The inputs are demuxed and decoded (SRT mpegts also goes into a backup 
file). The raw audio and video streams are teed to two 
audiomixers/glvideomixers: one pair mixes the "real" output and one pair 
mixes the "preview" output (a mosaic of all input sources, basically).

The outputs are then teed to encoders, muxers and sinks (HLS at 3 
bitrates, an appsink for upload to S3, and udpsinks for the preview 
audio and video (to a secondary pipeline that handles webrtc output). I 
don't think any of those sinks can block.

If the muxers aren't the culprit, could it be the mixers? Those are 
aggregators, too. How do those deal with missing or late inputs?

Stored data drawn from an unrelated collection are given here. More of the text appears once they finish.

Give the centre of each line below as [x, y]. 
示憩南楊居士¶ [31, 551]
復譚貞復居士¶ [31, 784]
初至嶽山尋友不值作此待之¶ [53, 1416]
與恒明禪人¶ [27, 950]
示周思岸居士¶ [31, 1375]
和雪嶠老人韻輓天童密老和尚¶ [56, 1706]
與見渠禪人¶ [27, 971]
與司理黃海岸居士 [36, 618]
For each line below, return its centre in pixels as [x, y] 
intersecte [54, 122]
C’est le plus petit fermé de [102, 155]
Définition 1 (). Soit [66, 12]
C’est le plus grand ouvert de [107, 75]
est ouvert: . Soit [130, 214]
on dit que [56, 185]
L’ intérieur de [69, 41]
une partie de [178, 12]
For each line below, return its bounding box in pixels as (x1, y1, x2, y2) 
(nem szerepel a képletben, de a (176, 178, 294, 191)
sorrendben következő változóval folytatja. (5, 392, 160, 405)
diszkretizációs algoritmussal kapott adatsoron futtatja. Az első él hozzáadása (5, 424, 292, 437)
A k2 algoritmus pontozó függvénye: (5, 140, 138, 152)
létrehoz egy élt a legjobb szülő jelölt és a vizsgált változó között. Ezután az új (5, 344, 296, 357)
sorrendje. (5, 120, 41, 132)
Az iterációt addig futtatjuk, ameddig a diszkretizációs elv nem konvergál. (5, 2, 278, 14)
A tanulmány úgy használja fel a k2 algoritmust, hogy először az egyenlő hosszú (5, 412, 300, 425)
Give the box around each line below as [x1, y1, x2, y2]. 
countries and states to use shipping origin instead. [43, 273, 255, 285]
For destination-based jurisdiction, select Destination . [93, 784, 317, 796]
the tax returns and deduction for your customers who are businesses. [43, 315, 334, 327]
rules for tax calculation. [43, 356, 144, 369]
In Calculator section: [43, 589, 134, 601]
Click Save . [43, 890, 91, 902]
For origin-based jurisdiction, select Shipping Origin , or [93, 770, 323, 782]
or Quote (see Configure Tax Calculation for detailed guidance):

Small lightbulb moment: I have an 80 ms latency configured on the main 
glvideomixer after reading 
https://lists.freedesktop.org/archives/gstreamer-devel/2021-February/077519.html, 
but none on the preview mixer and the audio mixers. Could that make them 
wait indefinitely if one of their sinkpads gets no data?

Or what about old data? I've had cases where webrtc packets came out of 
the pipe several seconds after closing the browser window. I don't know 
the details of RTP and PTS timestamps :-/ I would naively expect that 
something would quietly drop buffers whose PTS is in the past if they 
suddenly show up in the pipeline, but I actually have no idea if that is 
how it works. I know sinks discard buffers that arrive too late to be 
processed, but what about aggregators?

As always, happy to receive any general or specific insights!

Kind regards,
Michiel